In the third order function  we are taking in the data samples of shape (n,3), and transforming it into a Z space of 
(n,10) dimension. In order to peform this a z_x numpy array will be initialized and each entry in the z_x will be a 
list of 10 real number produced by the following equation 
[1,x1,x2] = [1, x1, x2, (x1)^2, (x1)(x2),(x2)^2, (x1)^3, (x1)^2 (x2), (x1) (x2)^2, (x2)^3 ].
Why? Because by transforming this into a polynomial of degree 3 we are hoping to get a  feature space that is 
linearly separable or close to it. However, we see that using a third degree polynomial transform is only slightly 
better after the first two test cases when training and testing our model.

"""
if __name__ == '__main__':
    test_thirdorder_logistic_regression()

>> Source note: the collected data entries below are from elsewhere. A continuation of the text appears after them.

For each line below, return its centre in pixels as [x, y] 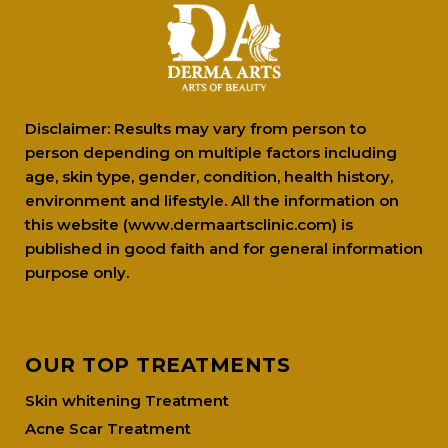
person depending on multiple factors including [211, 152]
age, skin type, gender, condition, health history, [209, 176]
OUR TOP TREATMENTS [157, 364]
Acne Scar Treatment [108, 428]
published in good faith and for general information [224, 248]
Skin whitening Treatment [127, 400]
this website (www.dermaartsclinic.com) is [189, 224]
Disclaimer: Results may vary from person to [195, 128]
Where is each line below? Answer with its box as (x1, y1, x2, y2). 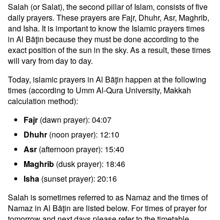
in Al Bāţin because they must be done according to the (8, 33, 199, 45)
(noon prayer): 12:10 (47, 129, 119, 140)
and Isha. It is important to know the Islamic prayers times (8, 23, 205, 34)
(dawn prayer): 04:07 (38, 114, 111, 125)
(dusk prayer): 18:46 (54, 158, 125, 169)
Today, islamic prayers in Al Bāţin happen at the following (8, 74, 206, 85)
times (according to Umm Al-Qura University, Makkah (8, 84, 191, 96)
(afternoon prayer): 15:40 (37, 143, 124, 155)
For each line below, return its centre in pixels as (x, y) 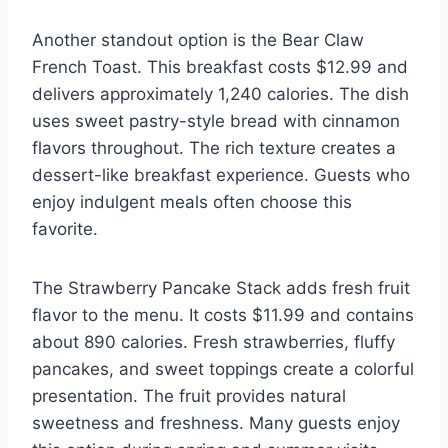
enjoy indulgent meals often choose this (192, 201)
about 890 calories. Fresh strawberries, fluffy (213, 341)
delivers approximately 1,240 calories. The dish (220, 93)
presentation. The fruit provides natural (189, 395)
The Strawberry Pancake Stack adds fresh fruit (221, 287)
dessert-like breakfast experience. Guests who (221, 174)
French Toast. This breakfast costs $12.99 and (220, 66)
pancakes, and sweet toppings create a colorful (223, 368)
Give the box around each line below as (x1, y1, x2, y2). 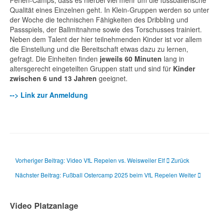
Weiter (179, 170, 196, 179)
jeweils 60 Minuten (100, 53, 164, 64)
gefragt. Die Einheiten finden (10, 53, 100, 64)
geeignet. (97, 73, 128, 83)
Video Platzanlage (10, 199, 78, 211)
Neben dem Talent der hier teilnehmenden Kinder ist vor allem (10, 34, 202, 44)
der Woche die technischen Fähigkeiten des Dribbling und (10, 14, 188, 24)
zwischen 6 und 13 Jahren (10, 73, 97, 83)
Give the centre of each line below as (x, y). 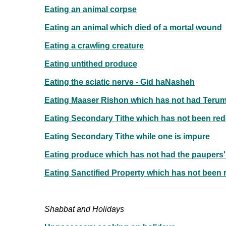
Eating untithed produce (91, 64)
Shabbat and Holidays (84, 209)
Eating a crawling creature (94, 45)
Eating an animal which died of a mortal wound (133, 27)
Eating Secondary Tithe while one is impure (127, 136)
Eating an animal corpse (91, 9)
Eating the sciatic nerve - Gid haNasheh (120, 82)
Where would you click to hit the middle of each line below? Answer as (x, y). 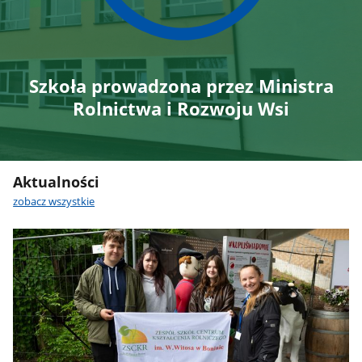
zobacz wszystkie (54, 202)
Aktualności (57, 182)
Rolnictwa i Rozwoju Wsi (181, 109)
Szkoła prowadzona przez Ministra (181, 86)
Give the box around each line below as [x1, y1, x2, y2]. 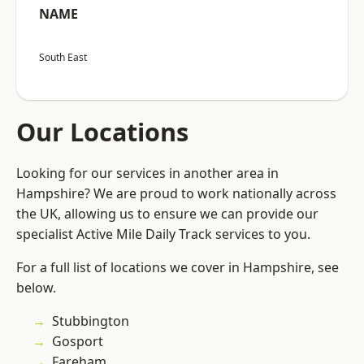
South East [39, 50, 87, 65]
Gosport [52, 332, 103, 351]
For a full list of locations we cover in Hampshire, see [16, 258, 339, 277]
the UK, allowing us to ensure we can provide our [16, 205, 318, 223]
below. [16, 279, 56, 297]
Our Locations [16, 115, 188, 149]
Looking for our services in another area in [16, 164, 279, 183]
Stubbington [52, 312, 129, 331]
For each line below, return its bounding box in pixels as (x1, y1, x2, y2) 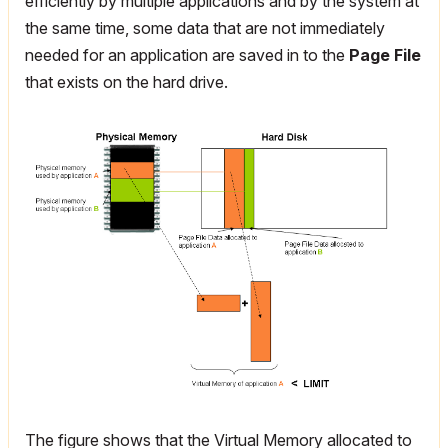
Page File (349, 45, 421, 65)
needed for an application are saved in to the (25, 45, 349, 65)
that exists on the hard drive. (25, 72, 228, 92)
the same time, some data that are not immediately (25, 18, 385, 38)
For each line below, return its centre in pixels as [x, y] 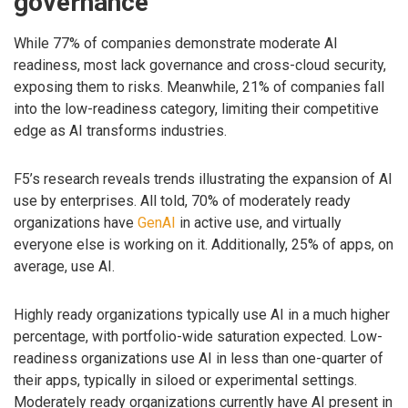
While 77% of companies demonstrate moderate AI [176, 44]
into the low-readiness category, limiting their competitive [196, 109]
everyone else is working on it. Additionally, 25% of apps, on [204, 245]
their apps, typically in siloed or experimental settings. [185, 380]
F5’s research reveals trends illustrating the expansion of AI [203, 179]
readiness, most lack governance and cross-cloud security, [200, 66]
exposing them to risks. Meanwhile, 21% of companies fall [199, 87]
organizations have [76, 223]
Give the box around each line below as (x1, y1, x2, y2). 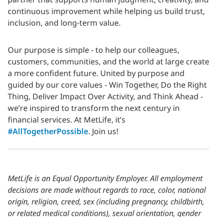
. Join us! (88, 125, 118, 137)
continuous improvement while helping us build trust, (8, 5, 205, 16)
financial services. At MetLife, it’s (8, 114, 125, 125)
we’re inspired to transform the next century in (8, 102, 180, 113)
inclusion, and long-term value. (8, 17, 121, 28)
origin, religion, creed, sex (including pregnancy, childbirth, (8, 196, 204, 207)
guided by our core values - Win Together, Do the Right (8, 79, 207, 90)
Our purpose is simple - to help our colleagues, (8, 44, 179, 55)
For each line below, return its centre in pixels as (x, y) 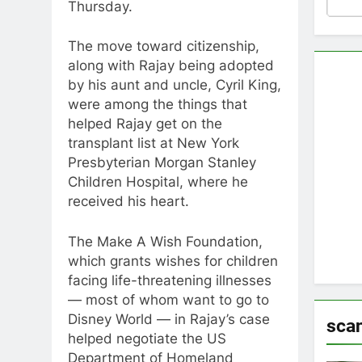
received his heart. (128, 202)
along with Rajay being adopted (171, 66)
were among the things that (158, 105)
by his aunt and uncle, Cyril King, (175, 85)
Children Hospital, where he (158, 182)
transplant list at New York (154, 143)
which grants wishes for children (173, 261)
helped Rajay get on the (145, 124)
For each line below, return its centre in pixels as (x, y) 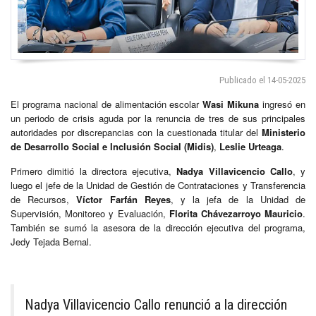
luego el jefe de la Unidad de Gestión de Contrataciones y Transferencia (158, 185)
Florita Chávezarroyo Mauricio (236, 213)
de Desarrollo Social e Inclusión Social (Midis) (112, 146)
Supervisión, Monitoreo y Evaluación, (90, 213)
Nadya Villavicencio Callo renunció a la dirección (156, 304)
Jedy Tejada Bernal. (51, 241)
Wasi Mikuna (231, 104)
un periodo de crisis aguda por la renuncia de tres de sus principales (158, 118)
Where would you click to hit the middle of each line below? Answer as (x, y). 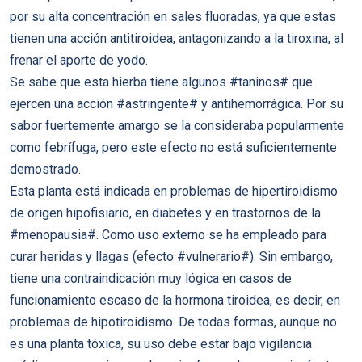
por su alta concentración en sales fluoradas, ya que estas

3rd order logistic regression testing...
max iteration testcase0: Train accuracy: 0.924407, Test accuracy: 0.898585
max iteration testcase1: Train accuracy: 0.958360, Test accuracy: 0.941038
max iteration testcase2: Train accuracy: 0.970532, Test accuracy: 0.948113
max iteration testcase3: Train accuracy: 0.975016, Test accuracy: 0.955189
learning rate testcase0: Train accuracy: 0.970532, Test accuracy: 0.948113
learning rate testcase1: Train accuracy: 0.975016, Test accuracy: 0.955189
learning rate testcase2: Train accuracy: 0.978219, Test accuracy: 0.964623
3rd order logistic regression test done.


In [11]:
"""
3rd Order with SGD: This function performs the exact same computation as the regular third order function, the only difference is that 
when the x feature space is transformed into the z feature space, the z feature space will find an optimal using the 
SGD algorithm rather than the regular Gradient Descent.

"""
if __name__ == '__main__':
	test_thirdorder_logistic_regression()

3rd order logistic regression SGD testing...
max iteration testcase0: Train accuracy: 0.782832, Test accuracy: 0.794811
max iteration testcase1: Train accuracy: 0.930814, Test accuracy: 0.900943
max iteration testcase2: Train accuracy: 0.949391, Test accuracy: 0.919811
max iteration testcase3: Train accuracy: 0.973735, Test accuracy: 0.950472
learning rate testcase0: Train accuracy: 0.970532, Test accuracy: 0.950472
learning rate testcase1: Train accuracy: 0.975657, Test accuracy: 0.952830
learning rate testcase2: Train accuracy: 0.977578, Test accuracy: 0.952830
3rd order logistic regression SGD test done.